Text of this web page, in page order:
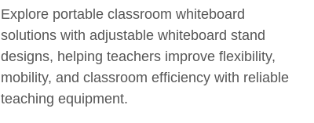
Explore portable classroom whiteboard
solutions with adjustable whiteboard stand
designs, helping teachers improve flexibility,
mobility, and classroom efficiency with reliable
teaching equipment.
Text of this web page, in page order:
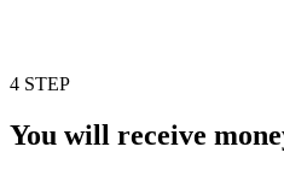
4 STEP
You will receive
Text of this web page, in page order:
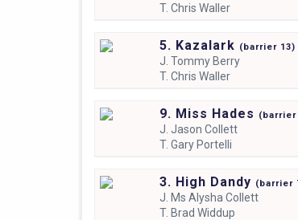
T. Chris Waller
5. Kazalark (barrier 13)
J. Tommy Berry
T. Chris Waller
9. Miss Hades (barrier
J. Jason Collett
T. Gary Portelli
3. High Dandy (barrier
J. Ms Alysha Collett
T. Brad Widdup
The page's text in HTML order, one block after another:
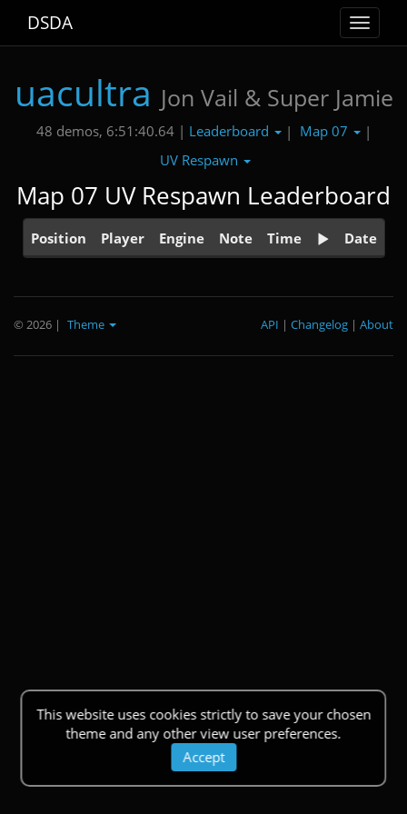
Toggle
DSDA
uacultra Jon Vail & Super Jamie
48 demos, 6:51:40.64 | Leaderboard | Map 07
|
UV Respawn
Map 07 UV Respawn Leaderboard
Position Player Engine Note Time Date
This website uses cookies strictly to save your chosen
theme and any other view user preferences.
Accept
© 2026 | Theme About
|
Changelog
|
API
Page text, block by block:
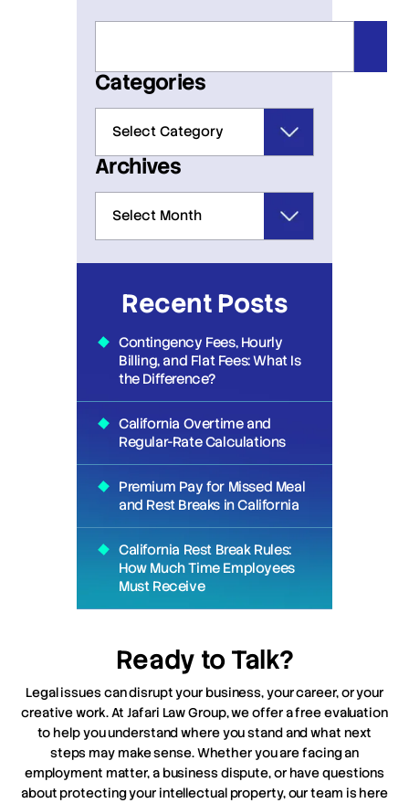
Categories
Archives
Recent Posts
Contingency Fees, Hourly
Billing, and Flat Fees: What Is
the Difference?
California Overtime and
Regular-Rate Calculations
Premium Pay for Missed Meal
and Rest Breaks in California
California Rest Break Rules:
How Much Time Employees
Must Receive
Ready to Talk?
Legal issues can disrupt your business, your career, or your
creative work. At Jafari Law Group, we offer a free evaluation
to help you understand where you stand and what next
steps may make sense. Whether you are facing an
employment matter, a business dispute, or have questions
about protecting your intellectual property, our team is here
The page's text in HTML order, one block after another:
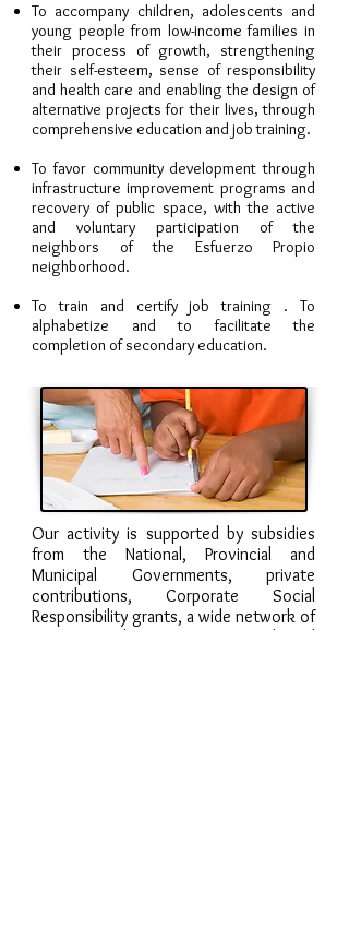
To accompany children, adolescents and
young people from low-income families in
their process of growth, strengthening
their self-esteem, sense of responsibility
and health care and enabling the design of
alternative projects for their lives, through
comprehensive education and job training.
To favor community development through
infrastructure improvement programs and
recovery of public space, with the active
and voluntary participation of the
neighbors of the Esfuerzo Propio
neighborhood.
To train and certify job training . To
alphabetize and to facilitate the
completion of secondary education.
Our activity is supported by subsidies
from the National, Provincial and
Municipal Governments, private
contributions, Corporate Social
Responsibility grants, a wide network of
institutions that promote our work, and
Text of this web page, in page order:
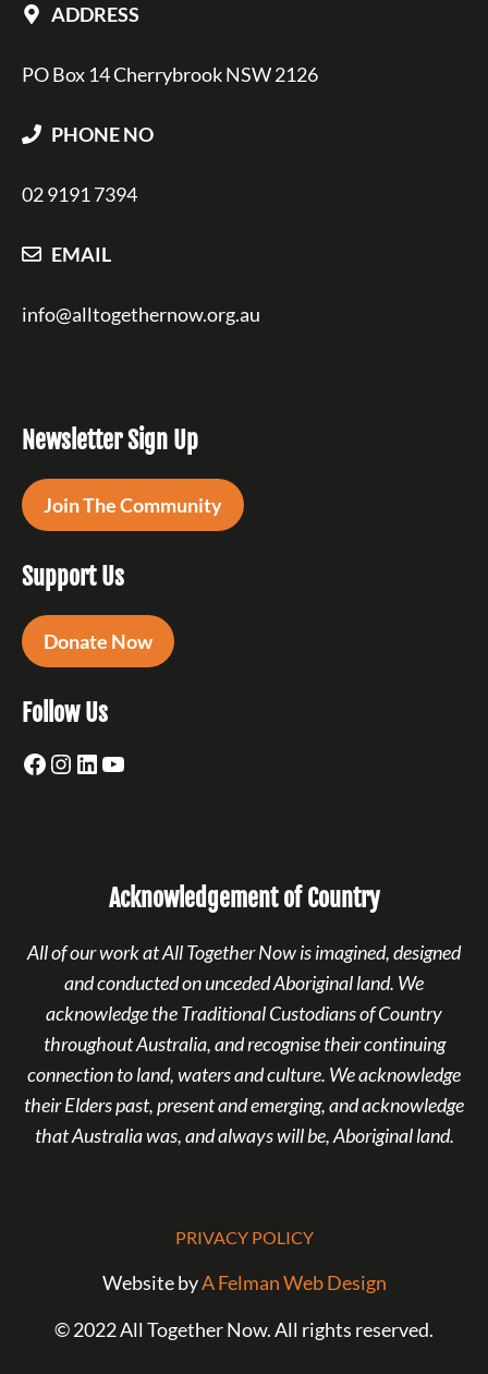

------------------------------------------------------------

WHAT IS BEING ASKED — All of the data must be repeated exactly, except for the pictures.

ANSWER TO THE EXERCISE —
Text of this web page, in page order:
Explore portable classroom whiteboard
solutions with adjustable whiteboard stand
designs, helping teachers improve flexibility,
mobility, and classroom efficiency with reliable
teaching equipment.
Text of this web page, in page order:
4 STEP
You will receive
Text of this web page, in page order:
T. Chris Waller
5. Kazalark (barrier 13)
J. Tommy Berry
T. Chris Waller
9. Miss Hades (barrier
J. Jason Collett
T. Gary Portelli
3. High Dandy (barrier
J. Ms Alysha Collett
T. Brad Widdup
The page's text in HTML order, one block after another:
Toggle
DSDA
uacultra Jon Vail & Super Jamie
48 demos, 6:51:40.64 | Leaderboard | Map 07
|
UV Respawn
Map 07 UV Respawn Leaderboard
Position Player Engine Note Time Date
This website uses cookies strictly to save your chosen
theme and any other view user preferences.
Accept
© 2026 | Theme About
|
Changelog
|
API
Page text, block by block:
Categories
Archives
Recent Posts
Contingency Fees, Hourly
Billing, and Flat Fees: What Is
the Difference?
California Overtime and
Regular-Rate Calculations
Premium Pay for Missed Meal
and Rest Breaks in California
California Rest Break Rules:
How Much Time Employees
Must Receive
Ready to Talk?
Legal issues can disrupt your business, your career, or your
creative work. At Jafari Law Group, we offer a free evaluation
to help you understand where you stand and what next
steps may make sense. Whether you are facing an
employment matter, a business dispute, or have questions
about protecting your intellectual property, our team is here
The page's text in HTML order, one block after another:
To accompany children, adolescents and
young people from low-income families in
their process of growth, strengthening
their self-esteem, sense of responsibility
and health care and enabling the design of
alternative projects for their lives, through
comprehensive education and job training.
To favor community development through
infrastructure improvement programs and
recovery of public space, with the active
and voluntary participation of the
neighbors of the Esfuerzo Propio
neighborhood.
To train and certify job training . To
alphabetize and to facilitate the
completion of secondary education.
Our activity is supported by subsidies
from the National, Provincial and
Municipal Governments, private
contributions, Corporate Social
Responsibility grants, a wide network of
institutions that promote our work, and
Text of this web page, in page order:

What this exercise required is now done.